Currently, reports on the drug sensitivity of Vagococcus fluvialis vary. Teixeira et al. [18] initially conducted MIC-based drug sensitivity testing for 25 antibiotics in 1997 and found that the four isolated strains were sensitive to ampicillin, cefotaxime, methotrexate/sulfamethoxazole and vancomycin, while being resistant to clindamycin, lomifioxacin and ofloxacin. In 2021, Racero L employed the Vitek™ 2 C automated system to conduct drug sensitivity testing and identified the best-performing antibiotics as ampicillin, methotrexate/sulfamethoxazole, vancomycin, teicoplanin, and linezolid [14]. In 2019, Chinese researchers [21] conducted Kirby-Bauer disk diffusion testing using Mueller-Hinton agar for Vagococcus fluvialis isolated from bone infections and found that linezolid, erythromycin, tetracycline, ampicillin, and chloramphenicol exhibited inhibition zones larger than 20.0 mm, while cefazolin, penicillin, levofloxacin, vancomycin, ciprofloxacin, gentamicin and ceftriaxone displayed inhibition zones ranging from 10.0 to 20.0 mm. Clindamycin, oxacillin and methotrexate/sulfamethoxazole displayed inhibition zones of 6.0 mm. Our laboratory’s results from both the disk diffusion method and the microdilution method showed that this bacterium was sensitive to most antibiotics, but resistant to amikacin, oxacillin, clindamycin, and tetracycline, in line with the aforementioned studies [14, 21, 22]. Notably, the results of antibiotic susceptibility testing obtained from both methods demonstrated good concordance. Seven antibiotics, including penicillin, erythromycin, vancomycin, linezolid, teicoplanin, and tigecycline, exhibited inhibition zones ≥ 20.0 mm and MICs ≤ 1 µg/ml; levofloxacin exhibited an inhibition zone of 19.0 mm and MIC of 2 µg/ml; while oxacillin and clindamycin exhibited inhibition zones of 6.0 mm and MICs ≥ 4 µg/ml. These findings indicate a strong correlation between the two methods of drug sensitivity testing. Based on operational feasibility, the laboratory may select either the disk diffusion method or the microdilution method for conducting drug sensitivity testing, depending on the specific circumstances.

Patients with chronic cholecystitis typically do not necessitate antibiotic treatment [22]. However, in cases of acute exacerbations, empirical antibiotic therapy can be considered, followed by tailored antibiotic selection based on pathogen identification and susceptibility testing [23]. In this case, the patient received prophylactic antimicrobial treatment with cefotetan for 24 h on the day of surgery. Following the surgery, and after two days when antibiotic susceptibility results became available, the patient did not receive any further antibiotic treatment. The patient recovered and was discharged one week postoperatively. Therefore, it is postulated that this Vagococcus fluvialis might be a normal resident of the biliary tract or a colonic organism that retrogradely entered the biliary tract.

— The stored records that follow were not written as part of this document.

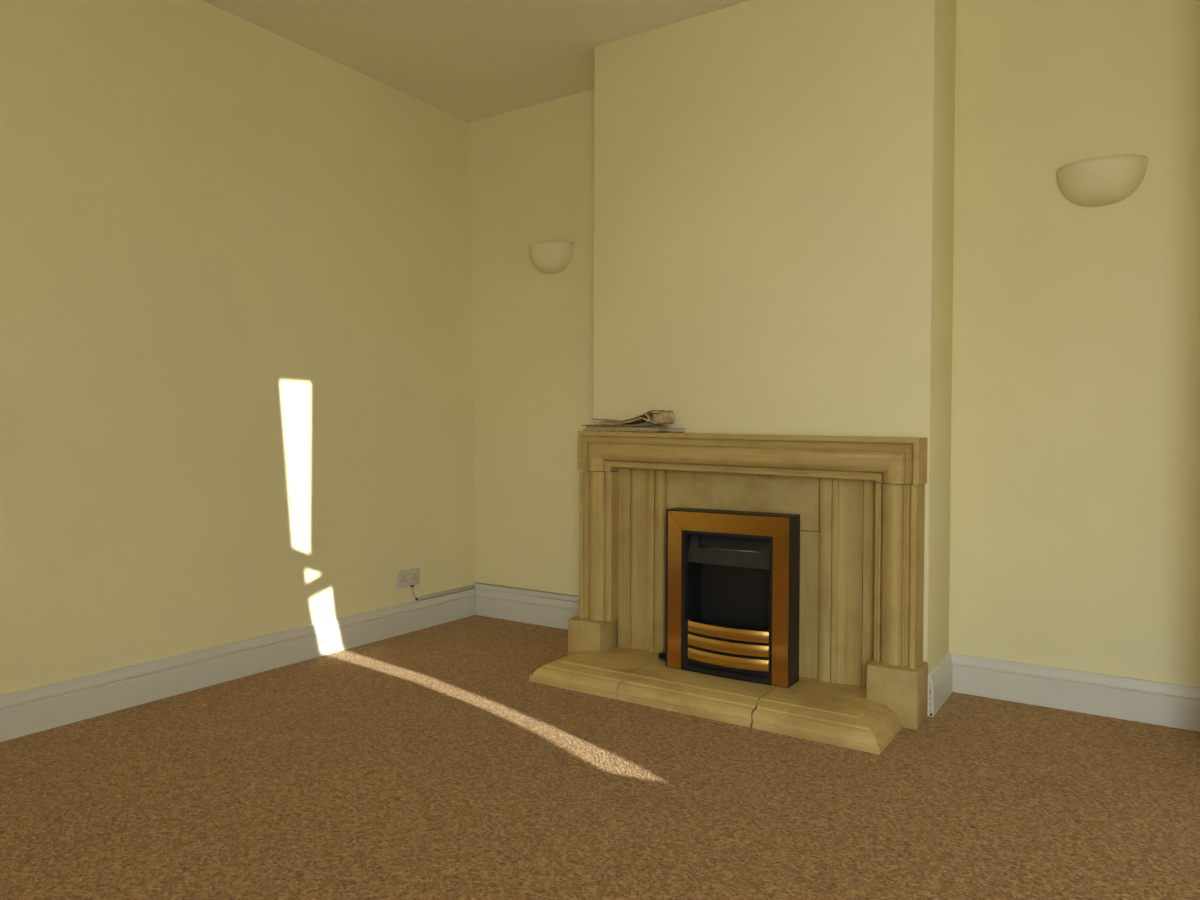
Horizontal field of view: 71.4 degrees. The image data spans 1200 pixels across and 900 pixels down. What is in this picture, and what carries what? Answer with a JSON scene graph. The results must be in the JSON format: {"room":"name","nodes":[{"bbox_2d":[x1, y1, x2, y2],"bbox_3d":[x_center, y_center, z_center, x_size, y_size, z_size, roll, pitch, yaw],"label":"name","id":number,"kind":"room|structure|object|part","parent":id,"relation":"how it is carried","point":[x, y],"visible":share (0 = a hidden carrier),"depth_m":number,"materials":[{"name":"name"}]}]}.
{"room":"living room","nodes":[
{"label":"living room","id":0,"kind":"room"},
{"bbox_2d":[0,0,474,694],"bbox_3d":[-2.299,-0.405,2.345,0.250,2.700,5.515,1,1,33],"label":"wall","id":1,"kind":"structure","parent":0,"point":[236,396],"depth_m":3.31,"materials":[{"name":"beige paint"}]},
{"bbox_2d":[0,588,475,741],"bbox_3d":[-2.123,0.872,2.403,0.019,0.146,5.265,1,1,33],"label":"baseboard","id":2,"kind":"structure","parent":1,"relation":"attached to","point":[45,707],"depth_m":3.28,"materials":[{"name":"white paint"}]},
{"bbox_2d":[396,568,419,588],"bbox_3d":[-0.961,0.641,4.183,0.016,0.084,0.154,1,1,33],"label":"double socket","id":3,"kind":"object","parent":1,"relation":"attached to","point":[404,578],"visible":1,"depth_m":4.17,"materials":[{"name":"white plastic"}]},
{"bbox_2d":[203,0,747,122],"bbox_3d":[0.195,-1.777,0.835,6.238,0.120,5.765,1,1,33],"label":"ceiling","id":4,"kind":"structure","parent":0,"point":[468,60],"depth_m":3.58,"materials":[{"name":"paint"}]},
{"bbox_2d":[0,615,1199,899],"bbox_3d":[0.228,1.043,0.865,6.138,0.120,5.765,1,1,33],"label":"floor","id":5,"kind":"structure","parent":0,"point":[428,763],"depth_m":2.28,"materials":[{"name":"carpet"}]},
{"bbox_2d":[529,646,901,754],"bbox_3d":[0.414,0.899,3.166,1.384,0.076,0.442,1,1,33],"label":"hearth","id":6,"kind":"object","parent":5,"relation":"on","point":[838,714],"visible":0.97,"depth_m":2.99,"materials":[{"name":"stone"}]},
{"bbox_2d":[658,507,799,687],"bbox_3d":[0.480,0.548,3.235,0.579,0.624,0.205,1,1,33],"label":"fire","id":7,"kind":"object","parent":6,"relation":"on","point":[733,577],"visible":1,"depth_m":3.18,"materials":[{"name":"black metal"}]},
{"bbox_2d":[687,534,768,569],"bbox_3d":[0.499,0.382,3.185,0.341,0.110,0.069,1,1,33],"label":"hood","id":8,"kind":"object","parent":7,"relation":"attached to","point":[738,550],"depth_m":3.18,"materials":[{"name":"metal"}]},
{"bbox_2d":[568,431,927,729],"bbox_3d":[0.509,0.431,3.266,1.447,1.008,0.159,1,1,33],"label":"fireplace surround","id":9,"kind":"object","parent":5,"relation":"on","point":[859,501],"visible":0.89,"depth_m":3.14,"materials":[{"name":"stone"}]},
{"bbox_2d":[581,424,670,431],"bbox_3d":[0.111,-0.092,3.537,0.388,0.033,0.118,1,1,33],"label":"newspaper","id":10,"kind":"object","parent":9,"relation":"on","point":[604,427],"visible":0.99,"depth_m":3.47,"materials":[{"name":"grey paper"}]},
{"bbox_2d":[591,410,674,423],"bbox_3d":[0.137,-0.137,3.520,0.349,0.059,0.117,1,1,33],"label":"newspaper","id":11,"kind":"object","parent":10,"relation":"on","point":[655,416],"visible":1,"depth_m":3.44,"materials":[{"name":"grey paper"}]},
{"bbox_3d":[0.182,0.465,3.554,0.222,0.775,0.037,1,1,33],"label":"slip panel","id":12,"kind":"part","parent":9,"relation":"part of","materials":[{"name":"stone"}]},
{"bbox_2d":[657,428,684,431],"bbox_3d":[0.287,-0.083,3.479,0.137,0.018,0.024,1,1,33],"label":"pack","id":13,"kind":"object","parent":9,"relation":"on","point":[672,429],"visible":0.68,"depth_m":3.45,"materials":[{"name":"white paper"}]},
{"bbox_3d":[0.555,0.193,3.315,0.648,0.214,0.020,1,1,33],"label":"lintel panel","id":14,"kind":"part","parent":9,"relation":"part of","materials":[{"name":"stone"}]},
{"bbox_3d":[0.791,0.584,3.166,0.086,0.556,0.022,1,1,33],"label":"leg panel","id":15,"kind":"part","parent":9,"relation":"part of","materials":[{"name":"stone"}]},
{"bbox_3d":[0.917,0.484,3.073,0.222,0.763,0.037,1,1,33],"label":"slip panel","id":16,"kind":"part","parent":9,"relation":"part of","materials":[{"name":"stone"}]},
{"bbox_2d":[593,0,955,715],"bbox_3d":[0.669,-0.419,3.470,1.421,2.700,0.380,1,1,33],"label":"wall","id":17,"kind":"structure","parent":0,"point":[774,179],"depth_m":3.20,"materials":[{"name":"beige paint"}]},
{"bbox_2d":[469,0,1199,686],"bbox_3d":[0.775,-0.425,3.777,3.823,2.700,0.250,1,1,33],"label":"wall","id":18,"kind":"structure","parent":0,"point":[1075,486],"depth_m":3.08,"materials":[{"name":"beige paint"}]},
{"bbox_2d":[410,582,578,601],"bbox_3d":[-0.391,0.727,4.122,1.032,0.082,0.484,1,1,33],"label":"cable conduit","id":19,"kind":"object","parent":18,"relation":"attached to","point":[476,585],"visible":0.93,"depth_m":4.39,"materials":[{"name":"white paint"}]},
{"bbox_2d":[476,588,578,629],"bbox_3d":[-0.261,0.838,4.318,1.030,0.146,0.019,1,1,33],"label":"baseboard","id":20,"kind":"structure","parent":18,"relation":"attached to","point":[544,611],"depth_m":4.39,"materials":[{"name":"white paint"}]},
{"bbox_2d":[528,241,573,273],"bbox_3d":[-0.274,-0.974,4.235,0.265,0.142,0.115,1,1,33],"label":"wall light","id":21,"kind":"object","parent":18,"relation":"attached to","point":[548,257],"visible":1,"depth_m":4.20,"materials":[{"name":"beige paint"}]},
{"bbox_2d":[928,653,1199,731],"bbox_3d":[1.565,0.875,2.778,0.872,0.146,0.595,1,1,33],"label":"baseboard","id":22,"kind":"structure","parent":18,"relation":"attached to","point":[1120,697],"depth_m":3.01,"materials":[{"name":"white paint"}]},
{"bbox_2d":[1057,154,1147,206],"bbox_3d":[1.745,-0.936,2.913,0.278,0.142,0.115,1,1,33],"label":"wall light","id":23,"kind":"object","parent":18,"relation":"attached to","point":[1110,179],"visible":1,"depth_m":2.89,"materials":[{"name":"beige paint"}]}
]}

In essence, this study marks the pioneering isolation of Vagococcus fluvialis from bile samples of individuals with calculous cholecystitis. The identification process involved three distinct methods: biochemical reactions, mass spectrometry, and 16 S rRNA analysis. Furthermore, the bacterial strain’s antimicrobial susceptibility was assessed through both the Kirby-Bauer disk diffusion method and the minimum inhibitory concentration (MIC) approach. These findings hold crucial clinical significance, serving as a guide for rational antibiotic usage and enhancing patient outcomes. Simultaneously, they lay a solid experimental foundation for guiding judicious antibiotic strategies and investigating the underlying pathogenic mechanisms associated with Vagococcus fluvialis infections.